Interference Cancellation: Better
Receivers for a New Wireless MAC
Daniel Halperin, Josie Ammer, Thomas
Anderson, and David Wetherall
(University of Washington)
Summary: One of the fundamental problems in shared channel simultaneous
access
has interference. The CSMA was designed for single contenteous
AP, but today
the deployments are dense and in 3-D.
The key idea is that exploit structure of interference to overcome its
effect; seperate it from noise; noise is random but interference has a
structure. The presenter showed how the different phase,
phase-drift
and amplitude to recover the packets that would otherwise be lost to
interference
Q: What would happen when we use denser packing constellation, such as
QAM
A. Even in that case we should be able to of separate the
constellations.
Q: Why do the real systems have a slack; why do the standards just
use the slack for better rates.
A: They cannot predict the scenarios that the standardized equipement
would be
deployed.
Q: How it is related to analog coding.
A: In analog coding case we need to know one or the other symbol,
which is not available in infrastructure-mode.
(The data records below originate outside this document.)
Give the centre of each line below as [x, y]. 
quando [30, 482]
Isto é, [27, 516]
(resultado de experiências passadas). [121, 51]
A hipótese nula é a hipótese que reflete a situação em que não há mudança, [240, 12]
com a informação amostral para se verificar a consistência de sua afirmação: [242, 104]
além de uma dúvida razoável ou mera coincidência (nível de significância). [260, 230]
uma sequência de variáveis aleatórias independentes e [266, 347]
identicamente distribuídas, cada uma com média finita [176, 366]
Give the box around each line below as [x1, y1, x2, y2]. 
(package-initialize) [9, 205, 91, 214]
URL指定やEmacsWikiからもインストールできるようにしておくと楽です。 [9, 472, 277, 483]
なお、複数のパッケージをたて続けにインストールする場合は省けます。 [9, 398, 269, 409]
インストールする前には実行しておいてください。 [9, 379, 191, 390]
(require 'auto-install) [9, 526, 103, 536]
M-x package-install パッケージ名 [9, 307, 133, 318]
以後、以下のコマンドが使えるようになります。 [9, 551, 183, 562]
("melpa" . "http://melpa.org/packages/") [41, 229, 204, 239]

Q: When is it likely to happen, and when not; in particular, multiple
senders, multipath fading/interference, etc.
A: We need more work to evaluate those scenarios. But there
are some
obvious cases where it will not work, e.g., when one of the receiver
is close to noise margin.
Q: Do you think that the AP will operate in this mode all the time?
A One possible way is that a AP just sits and listen and only recovers
when
there is a collision.
Q: How does is scale with the number of simultaneous speakers.
A: It blows up the search space, but one thing is that you can switch
to CSMA when there are more speakers.